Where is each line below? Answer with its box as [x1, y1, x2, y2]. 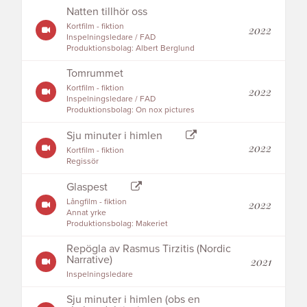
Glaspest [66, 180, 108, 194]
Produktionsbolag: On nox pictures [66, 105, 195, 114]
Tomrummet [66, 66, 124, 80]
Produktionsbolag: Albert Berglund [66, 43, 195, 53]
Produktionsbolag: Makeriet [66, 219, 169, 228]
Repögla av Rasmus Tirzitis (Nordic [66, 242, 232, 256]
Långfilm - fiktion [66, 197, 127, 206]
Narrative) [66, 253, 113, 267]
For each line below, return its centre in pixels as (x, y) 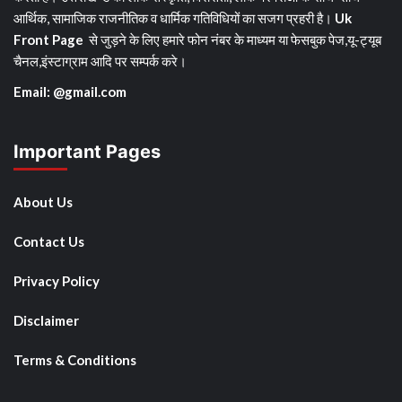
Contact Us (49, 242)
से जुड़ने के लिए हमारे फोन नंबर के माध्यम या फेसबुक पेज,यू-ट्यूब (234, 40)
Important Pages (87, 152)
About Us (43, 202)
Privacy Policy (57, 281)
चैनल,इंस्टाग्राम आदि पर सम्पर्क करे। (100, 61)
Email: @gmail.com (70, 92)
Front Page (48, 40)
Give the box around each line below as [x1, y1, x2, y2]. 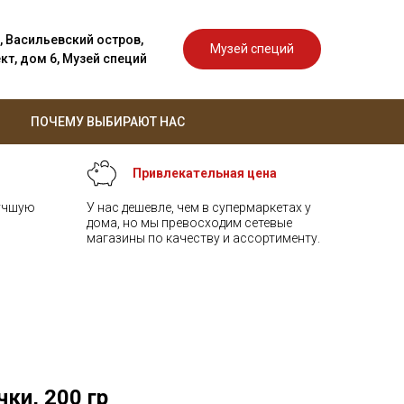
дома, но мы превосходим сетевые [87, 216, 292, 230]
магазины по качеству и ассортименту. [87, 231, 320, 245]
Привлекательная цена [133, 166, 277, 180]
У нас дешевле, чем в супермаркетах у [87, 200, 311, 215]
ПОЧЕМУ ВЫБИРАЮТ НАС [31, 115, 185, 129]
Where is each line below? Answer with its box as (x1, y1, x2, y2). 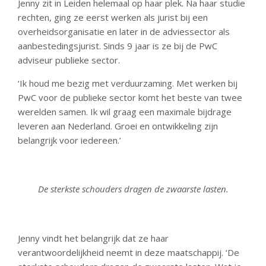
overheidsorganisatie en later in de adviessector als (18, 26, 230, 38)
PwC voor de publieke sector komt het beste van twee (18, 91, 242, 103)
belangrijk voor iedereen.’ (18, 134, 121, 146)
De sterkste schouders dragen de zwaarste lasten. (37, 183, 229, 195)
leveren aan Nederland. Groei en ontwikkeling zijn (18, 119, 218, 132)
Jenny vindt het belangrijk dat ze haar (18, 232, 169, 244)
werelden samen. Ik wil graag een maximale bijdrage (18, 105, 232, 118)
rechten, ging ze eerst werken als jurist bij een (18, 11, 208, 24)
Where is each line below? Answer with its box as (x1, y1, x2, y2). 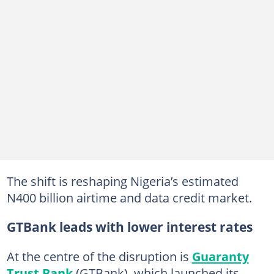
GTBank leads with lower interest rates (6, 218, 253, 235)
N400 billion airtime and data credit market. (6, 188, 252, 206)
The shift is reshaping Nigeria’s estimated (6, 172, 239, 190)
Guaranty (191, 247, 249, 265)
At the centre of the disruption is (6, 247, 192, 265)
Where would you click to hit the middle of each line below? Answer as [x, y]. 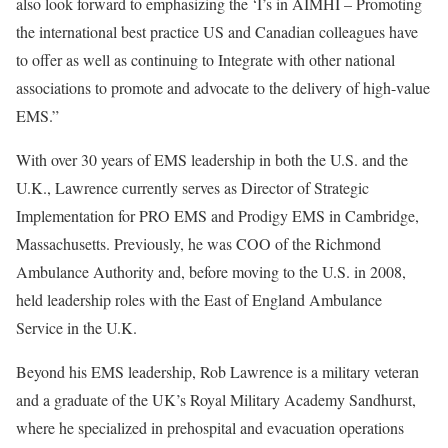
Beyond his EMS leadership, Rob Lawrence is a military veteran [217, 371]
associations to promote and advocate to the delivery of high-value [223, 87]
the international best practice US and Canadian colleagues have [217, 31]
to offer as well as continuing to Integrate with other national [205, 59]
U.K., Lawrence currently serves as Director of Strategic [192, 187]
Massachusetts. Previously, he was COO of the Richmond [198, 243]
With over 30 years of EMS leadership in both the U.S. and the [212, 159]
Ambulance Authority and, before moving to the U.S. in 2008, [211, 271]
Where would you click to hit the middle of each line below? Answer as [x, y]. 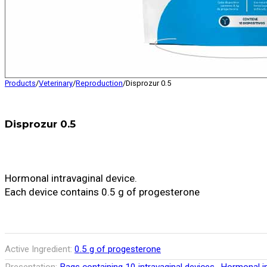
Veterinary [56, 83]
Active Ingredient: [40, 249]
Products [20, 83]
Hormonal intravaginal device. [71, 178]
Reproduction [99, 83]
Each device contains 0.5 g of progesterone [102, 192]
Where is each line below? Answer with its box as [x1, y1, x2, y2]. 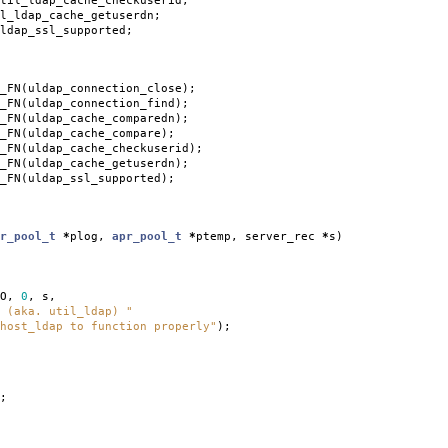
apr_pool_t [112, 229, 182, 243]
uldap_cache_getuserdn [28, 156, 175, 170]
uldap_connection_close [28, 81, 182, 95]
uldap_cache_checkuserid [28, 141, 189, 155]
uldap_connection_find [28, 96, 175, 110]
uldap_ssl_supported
::::
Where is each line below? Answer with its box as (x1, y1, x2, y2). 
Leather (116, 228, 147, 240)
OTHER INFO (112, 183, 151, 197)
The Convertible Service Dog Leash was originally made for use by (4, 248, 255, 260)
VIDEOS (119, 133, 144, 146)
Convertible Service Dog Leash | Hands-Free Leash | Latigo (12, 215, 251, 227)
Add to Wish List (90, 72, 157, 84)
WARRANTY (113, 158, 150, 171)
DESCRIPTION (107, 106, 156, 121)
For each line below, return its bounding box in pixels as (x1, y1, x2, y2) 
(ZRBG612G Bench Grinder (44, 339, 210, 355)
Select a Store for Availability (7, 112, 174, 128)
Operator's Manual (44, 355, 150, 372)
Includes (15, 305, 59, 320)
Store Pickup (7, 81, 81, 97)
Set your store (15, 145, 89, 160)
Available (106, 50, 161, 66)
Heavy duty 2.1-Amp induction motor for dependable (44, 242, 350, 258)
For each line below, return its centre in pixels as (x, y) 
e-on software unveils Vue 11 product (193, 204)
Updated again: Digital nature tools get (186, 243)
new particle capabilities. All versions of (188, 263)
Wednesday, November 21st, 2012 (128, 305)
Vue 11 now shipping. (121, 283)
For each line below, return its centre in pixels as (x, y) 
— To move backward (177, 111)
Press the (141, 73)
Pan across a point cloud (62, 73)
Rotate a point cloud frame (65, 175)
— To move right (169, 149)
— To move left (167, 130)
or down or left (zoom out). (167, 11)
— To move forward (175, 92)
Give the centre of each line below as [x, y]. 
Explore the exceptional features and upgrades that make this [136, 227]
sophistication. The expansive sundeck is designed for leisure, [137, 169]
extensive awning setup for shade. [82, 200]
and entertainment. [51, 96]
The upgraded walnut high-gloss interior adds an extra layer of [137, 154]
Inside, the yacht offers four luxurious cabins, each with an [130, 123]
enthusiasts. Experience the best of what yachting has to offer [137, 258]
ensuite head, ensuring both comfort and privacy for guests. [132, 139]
::::
» Your instructions
Going down the listing above, begin printing at the line with "Glaspest [66, 180, 108, 194]" and finish with the line with "Narrative) [66, 253, 113, 267]", exactly as they appear.

» Exercise answer
Glaspest [66, 180, 108, 194]
Produktionsbolag: On nox pictures [66, 105, 195, 114]
Tomrummet [66, 66, 124, 80]
Produktionsbolag: Albert Berglund [66, 43, 195, 53]
Produktionsbolag: Makeriet [66, 219, 169, 228]
Repögla av Rasmus Tirzitis (Nordic [66, 242, 232, 256]
Långfilm - fiktion [66, 197, 127, 206]
Narrative) [66, 253, 113, 267]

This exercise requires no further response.